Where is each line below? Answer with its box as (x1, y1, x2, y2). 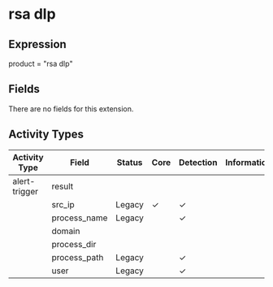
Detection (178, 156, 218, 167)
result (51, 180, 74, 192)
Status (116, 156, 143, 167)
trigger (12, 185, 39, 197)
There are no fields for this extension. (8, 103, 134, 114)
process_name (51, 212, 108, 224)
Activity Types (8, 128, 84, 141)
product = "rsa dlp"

+---+

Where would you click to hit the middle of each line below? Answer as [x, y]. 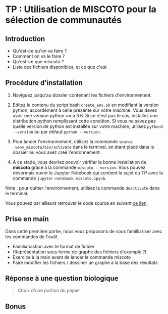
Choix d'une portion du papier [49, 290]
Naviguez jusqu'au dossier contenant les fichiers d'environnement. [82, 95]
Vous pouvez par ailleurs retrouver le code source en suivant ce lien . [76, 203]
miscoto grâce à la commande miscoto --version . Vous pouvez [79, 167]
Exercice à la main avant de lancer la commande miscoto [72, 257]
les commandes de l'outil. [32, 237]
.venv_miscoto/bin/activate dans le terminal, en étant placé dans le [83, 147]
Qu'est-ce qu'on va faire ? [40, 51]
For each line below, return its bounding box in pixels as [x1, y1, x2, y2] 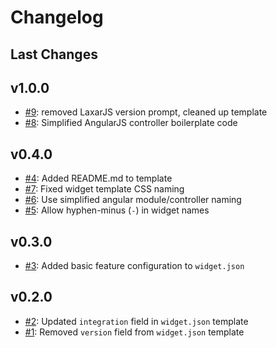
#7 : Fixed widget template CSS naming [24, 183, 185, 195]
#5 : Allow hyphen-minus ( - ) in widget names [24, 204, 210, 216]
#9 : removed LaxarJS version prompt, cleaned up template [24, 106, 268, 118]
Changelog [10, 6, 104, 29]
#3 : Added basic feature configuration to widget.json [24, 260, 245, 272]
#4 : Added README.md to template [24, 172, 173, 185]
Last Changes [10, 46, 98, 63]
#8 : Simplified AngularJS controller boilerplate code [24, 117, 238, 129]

+---+

Copy only what lies between the line with "Vous pouvez par" and the line with "For each line", those two lines included, exactly as given above; pictures stay out.

Vous pouvez par ailleurs retrouver le code source en suivant ce lien . [76, 203]
miscoto grâce à la commande miscoto --version . Vous pouvez [79, 167]
Exercice à la main avant de lancer la commande miscoto [72, 257]
les commandes de l'outil. [32, 237]
.venv_miscoto/bin/activate dans le terminal, en étant placé dans le [83, 147]
Qu'est-ce qu'on va faire ? [40, 51]
For each line below, return its bounding box in pixels as [x1, y1, x2, y2] 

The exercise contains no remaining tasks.